:: Action item ::
Copy nothing but the line with "use augmented reality (7, 236, 129, 255)" and the lines that follow it to the end of the entries below, and keep the pictures out.

:: Record set ::
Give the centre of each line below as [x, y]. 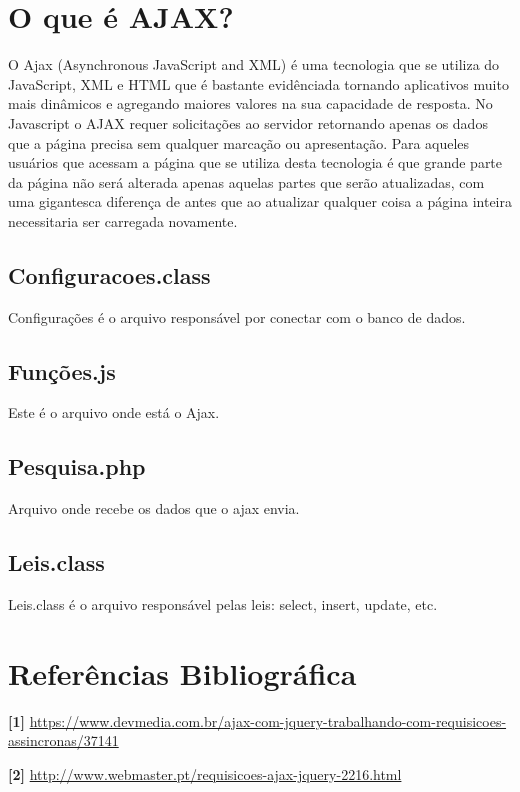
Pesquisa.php [77, 466]
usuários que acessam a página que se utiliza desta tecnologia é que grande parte [255, 162]
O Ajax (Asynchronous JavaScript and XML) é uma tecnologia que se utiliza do [254, 64]
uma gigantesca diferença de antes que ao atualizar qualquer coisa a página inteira [260, 201]
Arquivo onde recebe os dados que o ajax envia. [154, 508]
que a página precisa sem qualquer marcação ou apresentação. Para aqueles [239, 142]
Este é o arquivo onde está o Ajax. [114, 412]
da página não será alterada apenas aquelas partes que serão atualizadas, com [246, 181]
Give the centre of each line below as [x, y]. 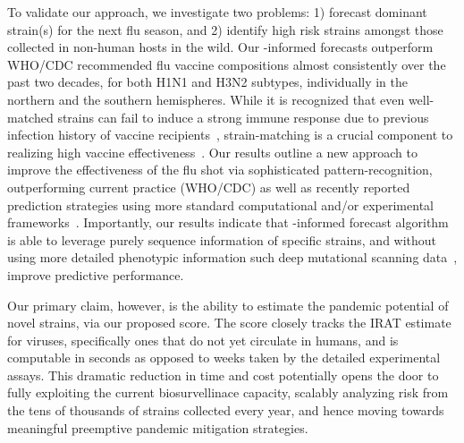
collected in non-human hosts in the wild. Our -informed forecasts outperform [220, 47]
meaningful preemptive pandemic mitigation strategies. [158, 427]
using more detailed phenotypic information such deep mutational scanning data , [232, 257]
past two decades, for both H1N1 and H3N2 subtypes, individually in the [207, 82]
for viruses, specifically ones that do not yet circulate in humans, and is [203, 340]
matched [30, 117]
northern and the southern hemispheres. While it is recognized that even [206, 99]
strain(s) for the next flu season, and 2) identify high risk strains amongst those [225, 29]
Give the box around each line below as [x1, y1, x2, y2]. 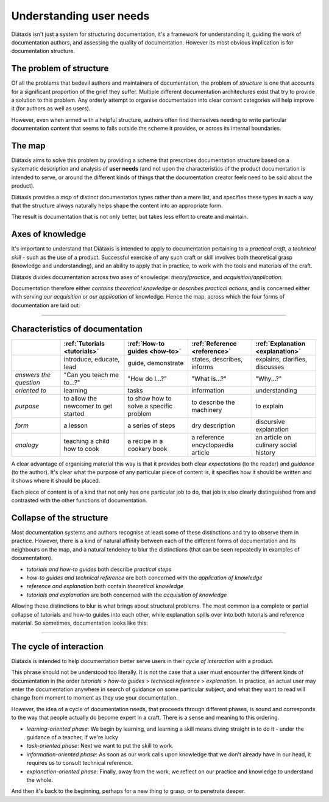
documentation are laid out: [11, 302, 80, 309]
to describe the [191, 398, 235, 406]
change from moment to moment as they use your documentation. [11, 694, 178, 701]
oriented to [15, 386, 47, 394]
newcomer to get [63, 402, 113, 410]
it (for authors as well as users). [11, 105, 91, 112]
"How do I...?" [127, 374, 167, 383]
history [255, 448, 275, 456]
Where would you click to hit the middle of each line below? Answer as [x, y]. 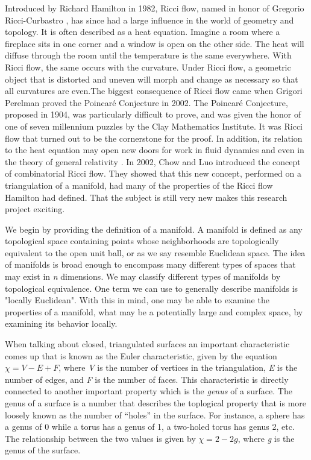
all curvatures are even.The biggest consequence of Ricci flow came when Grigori [154, 91]
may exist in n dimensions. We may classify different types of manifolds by [143, 276]
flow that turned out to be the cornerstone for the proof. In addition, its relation [154, 138]
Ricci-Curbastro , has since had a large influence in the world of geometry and [149, 20]
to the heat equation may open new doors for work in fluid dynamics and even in [155, 150]
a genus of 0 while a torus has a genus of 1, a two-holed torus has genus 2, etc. [150, 427]
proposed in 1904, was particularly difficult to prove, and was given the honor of [153, 114]
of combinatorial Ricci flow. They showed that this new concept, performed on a [153, 173]
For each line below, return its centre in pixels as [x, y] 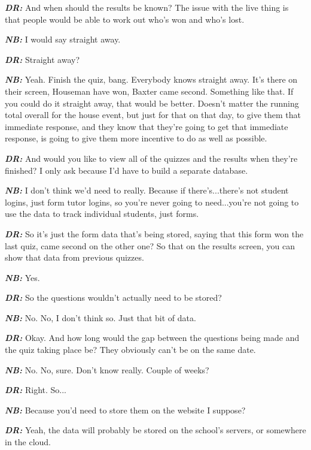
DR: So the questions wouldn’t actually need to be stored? [113, 298]
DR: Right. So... [36, 390]
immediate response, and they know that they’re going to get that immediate [147, 126]
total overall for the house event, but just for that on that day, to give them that [153, 115]
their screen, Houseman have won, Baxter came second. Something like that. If [149, 91]
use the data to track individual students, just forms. [102, 214]
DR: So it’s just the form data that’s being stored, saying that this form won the [154, 233]
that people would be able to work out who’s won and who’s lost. [125, 19]
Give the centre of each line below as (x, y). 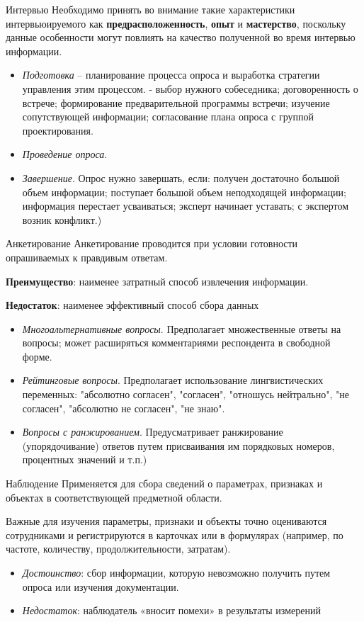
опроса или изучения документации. (101, 586)
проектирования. (58, 130)
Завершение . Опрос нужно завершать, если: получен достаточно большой (181, 177)
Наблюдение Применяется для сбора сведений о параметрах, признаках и (164, 484)
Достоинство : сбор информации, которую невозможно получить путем (176, 572)
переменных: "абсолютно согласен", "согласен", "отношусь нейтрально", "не (186, 394)
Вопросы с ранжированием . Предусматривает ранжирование (153, 432)
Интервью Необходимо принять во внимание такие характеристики (150, 9)
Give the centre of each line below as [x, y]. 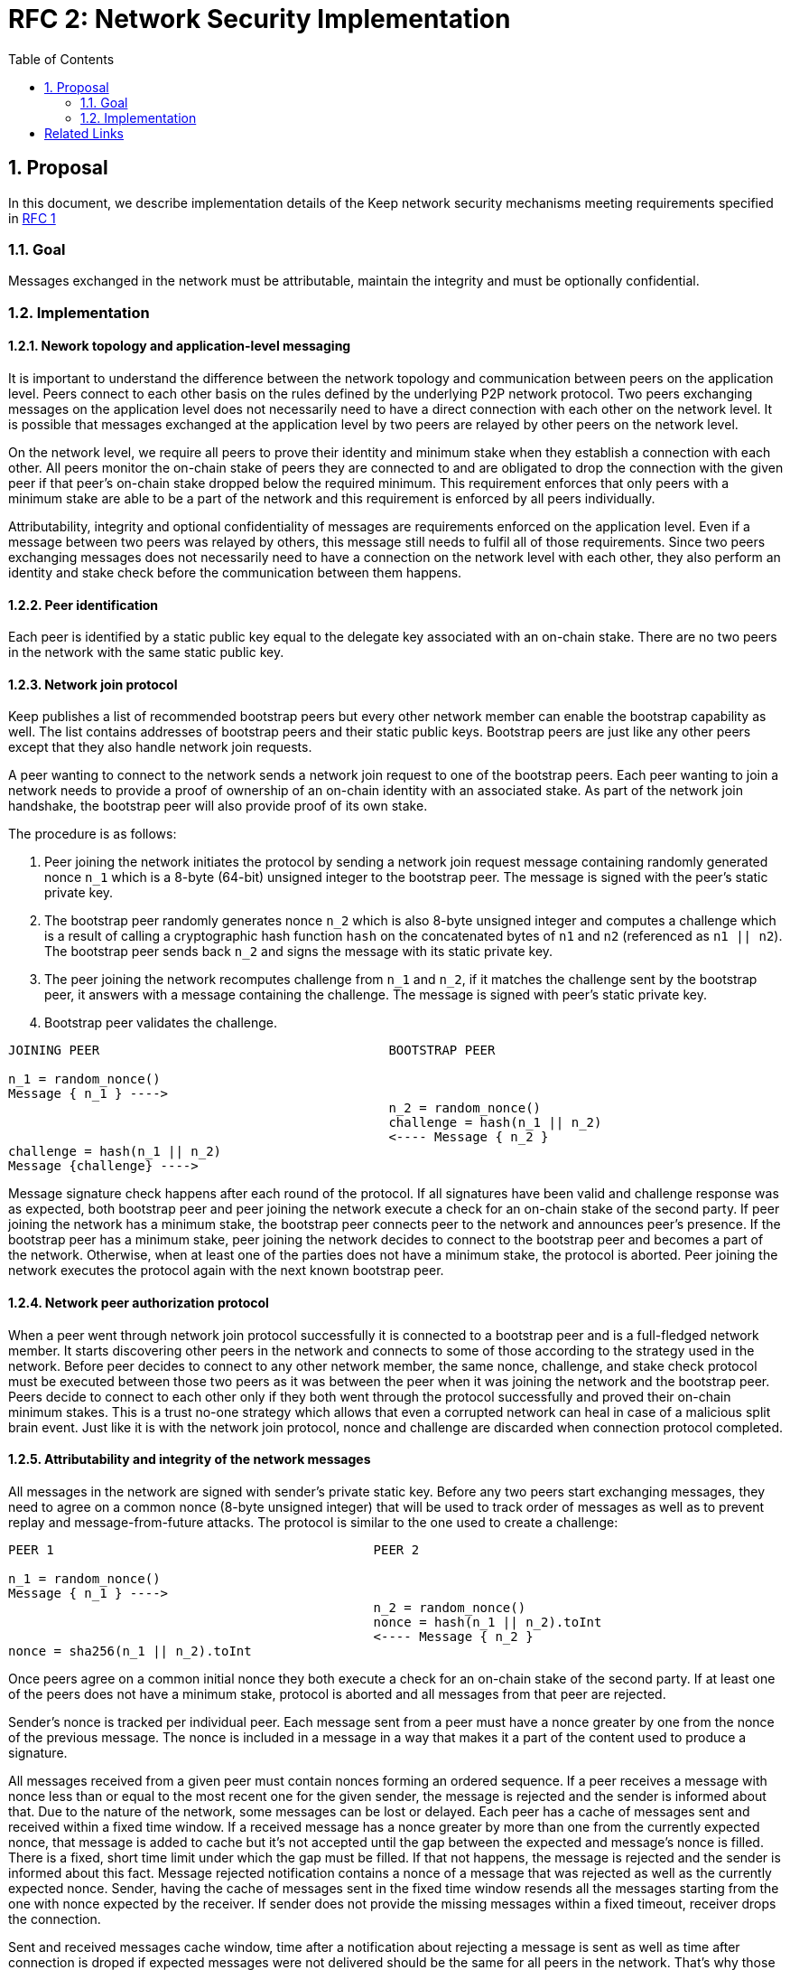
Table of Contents [61, 59]
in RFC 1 [32, 218]
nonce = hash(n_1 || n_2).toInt [488, 1622]
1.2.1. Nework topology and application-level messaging [180, 346]
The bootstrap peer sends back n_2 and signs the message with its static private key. [299, 952]
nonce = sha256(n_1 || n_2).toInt [130, 1651]
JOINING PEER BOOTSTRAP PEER [252, 1051]
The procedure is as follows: [93, 834]
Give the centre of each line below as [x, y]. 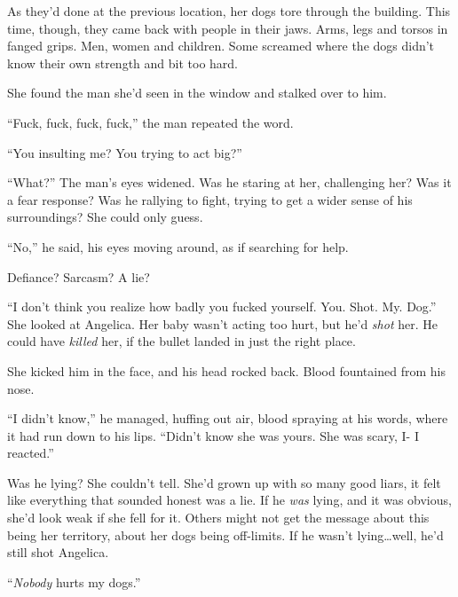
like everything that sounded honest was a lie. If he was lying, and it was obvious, [229, 500]
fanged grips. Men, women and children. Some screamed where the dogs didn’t [221, 46]
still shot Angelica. [58, 552]
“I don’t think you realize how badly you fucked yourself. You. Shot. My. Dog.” [222, 306]
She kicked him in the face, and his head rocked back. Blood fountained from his [226, 370]
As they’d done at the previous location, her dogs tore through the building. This [229, 11]
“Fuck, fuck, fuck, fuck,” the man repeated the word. [150, 122]
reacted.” [31, 453]
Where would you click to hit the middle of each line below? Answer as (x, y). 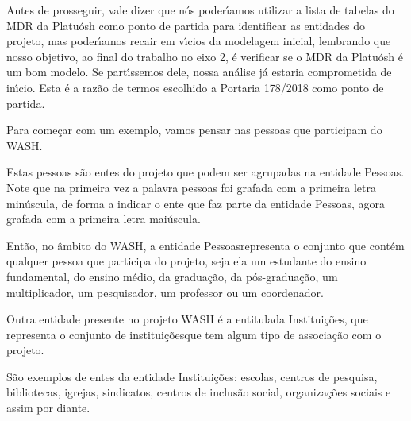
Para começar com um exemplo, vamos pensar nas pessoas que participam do (194, 130)
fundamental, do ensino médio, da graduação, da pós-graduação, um (172, 276)
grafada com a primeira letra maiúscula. (104, 219)
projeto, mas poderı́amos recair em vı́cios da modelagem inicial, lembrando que (199, 41)
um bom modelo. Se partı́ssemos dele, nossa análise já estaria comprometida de (199, 72)
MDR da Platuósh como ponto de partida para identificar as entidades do (186, 25)
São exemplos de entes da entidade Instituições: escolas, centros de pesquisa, (192, 376)
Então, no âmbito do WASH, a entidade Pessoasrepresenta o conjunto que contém (205, 245)
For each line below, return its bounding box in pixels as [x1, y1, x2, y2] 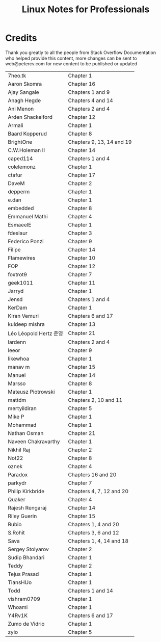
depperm [8, 188, 30, 195]
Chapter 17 [68, 171, 96, 178]
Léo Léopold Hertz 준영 [8, 330, 63, 337]
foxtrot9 [8, 271, 27, 278]
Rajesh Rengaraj [8, 504, 47, 511]
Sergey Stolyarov [8, 546, 49, 553]
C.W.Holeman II [8, 146, 45, 153]
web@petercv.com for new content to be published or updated [5, 60, 138, 67]
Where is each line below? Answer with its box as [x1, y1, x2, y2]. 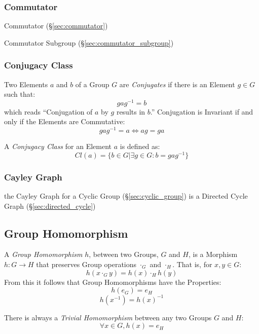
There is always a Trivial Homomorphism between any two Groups [4, 312, 212, 322]
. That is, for [172, 259, 212, 270]
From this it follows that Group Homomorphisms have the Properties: [4, 276, 221, 287]
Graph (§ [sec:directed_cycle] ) [4, 200, 96, 211]
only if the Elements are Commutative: [4, 116, 125, 127]
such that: [4, 89, 35, 99]
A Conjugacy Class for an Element [4, 141, 112, 152]
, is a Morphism [188, 249, 238, 259]
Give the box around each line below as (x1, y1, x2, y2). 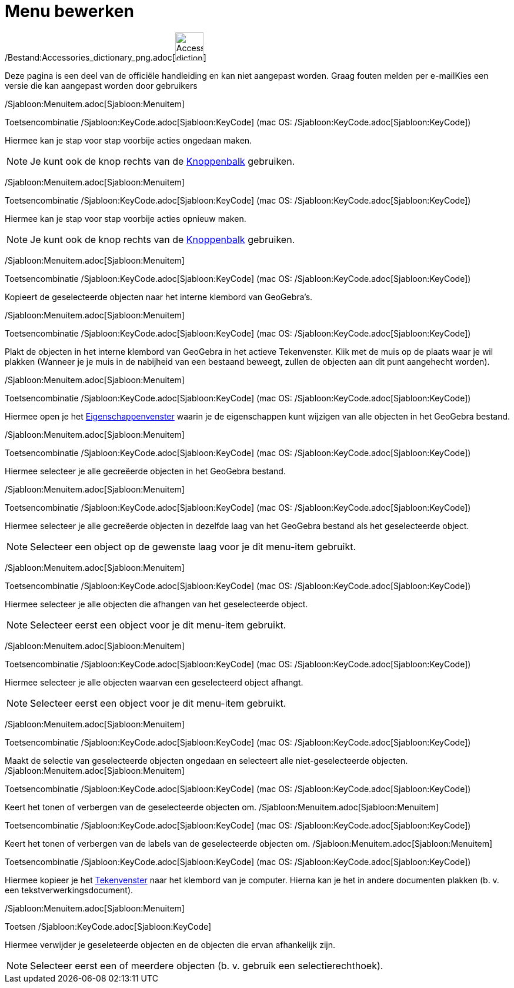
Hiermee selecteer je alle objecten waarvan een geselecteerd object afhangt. (5, 677, 303, 687)
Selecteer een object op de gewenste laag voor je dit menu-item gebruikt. (30, 540, 356, 553)
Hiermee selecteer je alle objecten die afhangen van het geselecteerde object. (5, 598, 308, 609)
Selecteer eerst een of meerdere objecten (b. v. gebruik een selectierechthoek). (30, 959, 383, 972)
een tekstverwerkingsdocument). (5, 884, 133, 895)
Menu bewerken (5, 1, 134, 21)
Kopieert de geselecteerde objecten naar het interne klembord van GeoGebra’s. (5, 291, 313, 302)
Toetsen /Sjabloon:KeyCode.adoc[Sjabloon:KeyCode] (5, 921, 212, 932)
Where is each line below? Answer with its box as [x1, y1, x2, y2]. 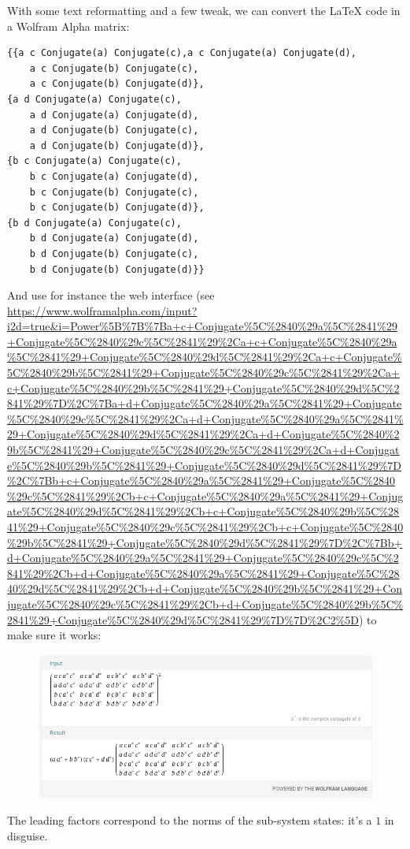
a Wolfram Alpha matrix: [7, 17, 130, 34]
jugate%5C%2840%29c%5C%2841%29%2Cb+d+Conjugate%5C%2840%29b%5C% [7, 595, 404, 612]
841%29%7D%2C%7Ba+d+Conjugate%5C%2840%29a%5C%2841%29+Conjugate [7, 395, 402, 411]
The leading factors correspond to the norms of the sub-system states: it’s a [7, 811, 372, 828]
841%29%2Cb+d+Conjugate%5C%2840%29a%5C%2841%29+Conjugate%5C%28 [7, 564, 400, 581]
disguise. [7, 827, 48, 843]
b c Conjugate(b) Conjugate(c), [29, 186, 199, 198]
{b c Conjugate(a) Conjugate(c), [7, 155, 182, 167]
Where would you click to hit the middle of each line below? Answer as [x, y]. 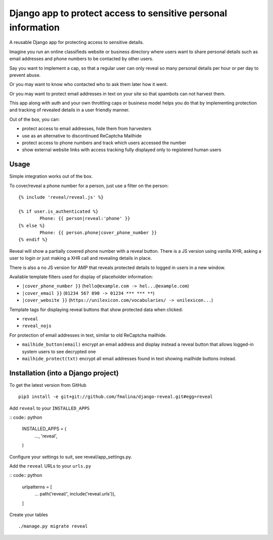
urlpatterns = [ [37, 487]
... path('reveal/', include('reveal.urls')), [75, 494]
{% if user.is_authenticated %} [58, 211]
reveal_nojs [37, 326]
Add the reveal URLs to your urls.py [50, 466]
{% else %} [32, 226]
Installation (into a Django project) [64, 373]
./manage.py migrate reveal [53, 526]
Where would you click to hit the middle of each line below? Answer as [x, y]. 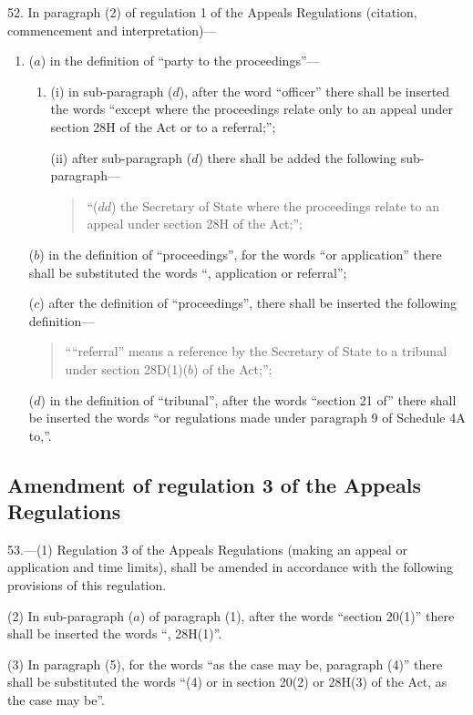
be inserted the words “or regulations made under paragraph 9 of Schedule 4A [247, 418]
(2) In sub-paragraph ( [71, 615]
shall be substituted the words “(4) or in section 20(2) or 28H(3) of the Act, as [227, 682]
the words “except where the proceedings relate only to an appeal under [252, 109]
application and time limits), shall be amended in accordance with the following [231, 567]
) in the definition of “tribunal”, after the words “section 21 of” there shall [248, 399]
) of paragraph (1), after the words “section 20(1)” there [297, 615]
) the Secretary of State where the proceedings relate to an [275, 205]
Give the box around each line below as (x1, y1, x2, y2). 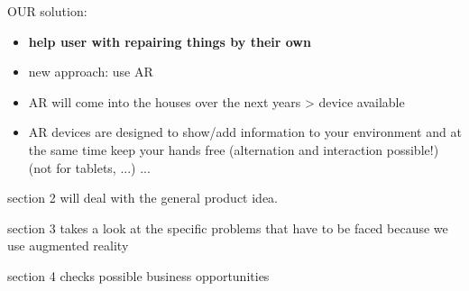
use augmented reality (7, 236, 129, 255)
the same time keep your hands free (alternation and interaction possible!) (28, 140, 439, 159)
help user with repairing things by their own (28, 32, 311, 50)
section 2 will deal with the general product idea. (7, 188, 278, 207)
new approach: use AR (28, 62, 153, 81)
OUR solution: (7, 2, 87, 20)
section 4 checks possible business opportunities (7, 266, 270, 285)
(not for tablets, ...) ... (28, 158, 151, 177)
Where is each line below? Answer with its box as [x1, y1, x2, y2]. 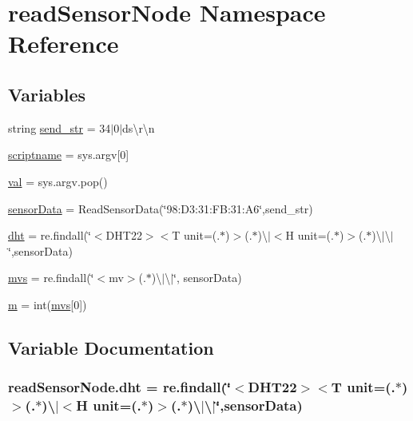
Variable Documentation [8, 335, 214, 359]
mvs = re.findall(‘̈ [8, 269, 94, 286]
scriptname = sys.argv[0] [8, 146, 129, 163]
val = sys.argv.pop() [8, 173, 108, 189]
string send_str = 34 [8, 119, 111, 136]
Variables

:: Answer to this problem ::
use augmented reality (7, 236, 129, 255)
the same time keep your hands free (alternation and interaction possible!) (28, 140, 439, 159)
help user with repairing things by their own (28, 32, 311, 50)
section 2 will deal with the general product idea. (7, 188, 278, 207)
new approach: use AR (28, 62, 153, 81)
OUR solution: (7, 2, 87, 20)
section 4 checks possible business opportunities (7, 266, 270, 285)
(not for tablets, ...) ... (28, 158, 151, 177)
Where is each line below? Answer with its box as [x1, y1, x2, y2]. 
Variable Documentation [8, 335, 214, 359]
mvs = re.findall(‘̈ [8, 269, 94, 286]
scriptname = sys.argv[0] [8, 146, 129, 163]
val = sys.argv.pop() [8, 173, 108, 189]
string send_str = 34 [8, 119, 111, 136]
Variables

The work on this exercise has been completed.